Gosto da palavra catarse. No bom grego, esse precioso vocábulo significa “purificação”. Trata-se de um tipo de “elevação” da alma, do alcance de um estado de revelação, sublimação. Na prática, a catarse se revela nos momentos em que as fichas caem, quando entendemos o real valor das coisas que nos envolvem, dos acontecimentos inerentes à vida.

Existir, portanto, deveria ser catártico. Não deveríamos sair impunes de grandes leituras, do assistir a um filme esplêndido, de uma audiência generosa de canções feitas para revolucionar corpos e mentes. Se assim fosse, a vida seria um ciclo interminável e jamais linear de eventos extraordinários, impactantes, nunca à toa. Mas é bom que se diga: a catarse requer tempo.

Vale o exemplo de um professor inesquecível. As lições que dele extraímos ao prestigiar suas aulas se dão com a passagem dos anos, lado a lado com o amadurecimento de nossa visão de mundo. É improvável que aprendamos de fato em tempo real. Só o encontro entre horizontes longínquos e capacidade reflexiva mais acurada é capaz de frutificar aprendizados efetivos, duradouros e transformadores.

A ideia vale também para os livros, filmes e álbuns musicais com os quais alimentamos o espírito (e retraduzimos a matéria). Muito depois do contato inicial é que arte e cultura se permitem compreender. No cruzamento entre a experiência e a memória, o mundo se faz inteligível e se abre à percepção. Graças a isso, podemos fazer escolhas sensatas, defender bandeiras justas, ficar junto àqueles que merecem sangue e estima. Toda história de amor é também um episódio de pura catarse.

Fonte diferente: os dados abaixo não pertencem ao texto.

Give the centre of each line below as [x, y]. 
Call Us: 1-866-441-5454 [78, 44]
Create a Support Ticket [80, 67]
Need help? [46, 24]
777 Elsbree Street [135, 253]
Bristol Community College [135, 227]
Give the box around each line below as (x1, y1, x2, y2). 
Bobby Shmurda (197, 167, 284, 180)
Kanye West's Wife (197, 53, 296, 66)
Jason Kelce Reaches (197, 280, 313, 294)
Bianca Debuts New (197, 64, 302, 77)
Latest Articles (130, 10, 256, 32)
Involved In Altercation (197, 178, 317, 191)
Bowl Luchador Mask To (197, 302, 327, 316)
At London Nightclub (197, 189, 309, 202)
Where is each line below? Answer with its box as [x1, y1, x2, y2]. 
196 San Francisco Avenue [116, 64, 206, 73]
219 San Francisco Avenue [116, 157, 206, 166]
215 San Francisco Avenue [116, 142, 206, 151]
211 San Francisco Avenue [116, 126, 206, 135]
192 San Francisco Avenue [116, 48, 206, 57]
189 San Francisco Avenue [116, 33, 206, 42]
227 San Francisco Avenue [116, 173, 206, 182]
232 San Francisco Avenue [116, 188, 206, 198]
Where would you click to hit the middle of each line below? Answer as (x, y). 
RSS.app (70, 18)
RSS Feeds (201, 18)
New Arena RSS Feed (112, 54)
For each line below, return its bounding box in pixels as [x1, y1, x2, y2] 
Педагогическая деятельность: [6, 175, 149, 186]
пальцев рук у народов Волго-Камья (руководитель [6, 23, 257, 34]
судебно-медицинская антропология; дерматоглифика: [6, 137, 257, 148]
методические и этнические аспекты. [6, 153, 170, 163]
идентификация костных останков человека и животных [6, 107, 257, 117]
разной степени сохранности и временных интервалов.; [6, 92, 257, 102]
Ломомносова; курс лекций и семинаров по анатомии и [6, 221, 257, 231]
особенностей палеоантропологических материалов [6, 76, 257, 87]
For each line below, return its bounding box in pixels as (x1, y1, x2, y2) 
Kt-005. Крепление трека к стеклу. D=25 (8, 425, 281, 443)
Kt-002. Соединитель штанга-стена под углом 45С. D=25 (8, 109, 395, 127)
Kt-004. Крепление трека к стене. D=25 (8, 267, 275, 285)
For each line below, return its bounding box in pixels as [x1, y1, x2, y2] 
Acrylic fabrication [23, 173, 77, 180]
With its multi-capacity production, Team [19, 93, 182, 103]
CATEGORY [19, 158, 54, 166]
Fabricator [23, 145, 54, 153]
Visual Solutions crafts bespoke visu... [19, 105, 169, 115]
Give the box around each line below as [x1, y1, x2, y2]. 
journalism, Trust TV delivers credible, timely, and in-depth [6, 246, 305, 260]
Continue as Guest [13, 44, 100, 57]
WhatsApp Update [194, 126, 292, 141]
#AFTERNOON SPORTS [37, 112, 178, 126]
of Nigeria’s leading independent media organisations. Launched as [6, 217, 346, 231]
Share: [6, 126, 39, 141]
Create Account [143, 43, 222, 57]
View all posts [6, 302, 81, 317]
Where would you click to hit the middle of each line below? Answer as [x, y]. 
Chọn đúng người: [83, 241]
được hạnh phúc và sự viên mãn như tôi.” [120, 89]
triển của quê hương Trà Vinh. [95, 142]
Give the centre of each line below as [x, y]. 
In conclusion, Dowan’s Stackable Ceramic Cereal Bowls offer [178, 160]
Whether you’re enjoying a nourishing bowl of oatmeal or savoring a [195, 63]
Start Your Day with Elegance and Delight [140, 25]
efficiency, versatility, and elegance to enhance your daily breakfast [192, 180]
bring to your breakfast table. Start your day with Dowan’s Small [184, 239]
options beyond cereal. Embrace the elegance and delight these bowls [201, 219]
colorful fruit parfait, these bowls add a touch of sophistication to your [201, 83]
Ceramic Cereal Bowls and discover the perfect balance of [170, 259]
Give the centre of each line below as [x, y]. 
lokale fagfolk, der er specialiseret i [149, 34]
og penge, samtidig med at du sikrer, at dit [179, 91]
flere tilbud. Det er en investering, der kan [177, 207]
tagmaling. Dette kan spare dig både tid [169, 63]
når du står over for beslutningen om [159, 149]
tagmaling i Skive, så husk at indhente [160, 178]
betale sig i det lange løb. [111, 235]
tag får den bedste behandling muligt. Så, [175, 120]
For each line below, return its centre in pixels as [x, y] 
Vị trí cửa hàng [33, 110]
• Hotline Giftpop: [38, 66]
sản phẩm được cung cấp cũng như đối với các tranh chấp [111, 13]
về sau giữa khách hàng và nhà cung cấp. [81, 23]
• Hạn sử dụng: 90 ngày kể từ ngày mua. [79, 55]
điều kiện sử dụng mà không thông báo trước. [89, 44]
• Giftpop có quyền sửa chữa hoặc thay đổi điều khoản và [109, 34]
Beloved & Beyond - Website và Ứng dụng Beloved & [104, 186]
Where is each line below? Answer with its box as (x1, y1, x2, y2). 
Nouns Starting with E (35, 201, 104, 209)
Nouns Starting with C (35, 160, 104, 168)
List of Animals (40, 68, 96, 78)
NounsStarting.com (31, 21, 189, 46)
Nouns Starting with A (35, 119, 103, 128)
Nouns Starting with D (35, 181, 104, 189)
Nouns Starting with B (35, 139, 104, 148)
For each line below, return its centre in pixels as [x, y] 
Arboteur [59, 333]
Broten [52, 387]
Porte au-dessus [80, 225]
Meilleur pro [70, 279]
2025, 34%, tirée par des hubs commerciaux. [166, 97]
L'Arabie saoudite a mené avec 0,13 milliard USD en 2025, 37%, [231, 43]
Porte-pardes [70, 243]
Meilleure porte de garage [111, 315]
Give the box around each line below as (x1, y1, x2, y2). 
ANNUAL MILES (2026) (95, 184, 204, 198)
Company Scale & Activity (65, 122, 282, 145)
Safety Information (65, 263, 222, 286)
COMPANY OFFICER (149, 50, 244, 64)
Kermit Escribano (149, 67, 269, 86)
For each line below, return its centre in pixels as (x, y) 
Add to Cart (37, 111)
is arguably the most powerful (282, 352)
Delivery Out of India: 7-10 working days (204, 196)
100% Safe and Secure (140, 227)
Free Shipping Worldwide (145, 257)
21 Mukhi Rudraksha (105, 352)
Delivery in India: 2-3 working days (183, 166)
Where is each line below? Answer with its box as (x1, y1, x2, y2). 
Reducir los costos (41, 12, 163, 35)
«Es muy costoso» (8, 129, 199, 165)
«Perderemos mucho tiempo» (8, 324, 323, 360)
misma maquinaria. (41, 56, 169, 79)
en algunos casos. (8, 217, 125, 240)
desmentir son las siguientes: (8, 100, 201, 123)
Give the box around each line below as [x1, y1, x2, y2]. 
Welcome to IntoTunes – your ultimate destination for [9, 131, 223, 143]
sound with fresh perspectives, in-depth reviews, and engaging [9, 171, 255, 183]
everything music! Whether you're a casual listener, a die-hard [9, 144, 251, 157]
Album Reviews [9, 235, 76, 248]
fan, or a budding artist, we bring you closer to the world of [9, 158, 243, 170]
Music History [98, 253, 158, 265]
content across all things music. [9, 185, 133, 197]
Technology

Catarses legitimam o pensamento por meio de sínteses. Entendemos o que se passa, oferecemos alternativas, extraímos desse choque o que queremos preservar e aquilo que precisa ser substituído; na sequência, elaboramos um juízo crítico do que sentimos e do que imaginamos penetrar pela razão. Também no bom e velho grego, temos, então, a dialética. A catarse, se estiver habilitada para produzir mudanças sensíveis na vida, é necessariamente um evento dialético. O ser catártico se costura pelas linhas nem sempre claras do movimento dialético, com suas contradições, suas imprescindíveis mediações e a promessa de que nada nunca será visto como imutável, inevitável ou natural.

Carrego comigo gente que foi capaz de operar inúmeras catarses em mim. Falo de amigos, gente de quem sou fã, pessoas que tive o prazer de conhecer em vida. Refiro-me também a indivíduos de outras épocas e lugares, seres humanos que ousaram pensar fora das caixinhas, contra a ordem estabelecida e em favor dos ausentes ou silenciados, vencidos ou segregados.

A catarse, é muito bom que se diga, não está disponível para reacionários ou bocós de penúltima hora (leia-se: liberais em economia, conservadores em costumes). Esses estão condenados a viver a miséria que os sonhadores lutam por superar e extinguir para sempre. Desses últimos será o reino que vier – e a eles pertencerão as melhores catarses que o tempo trouxer.

* A opinião do colunista não reflete, necessariamente, a da Folha de Londrina.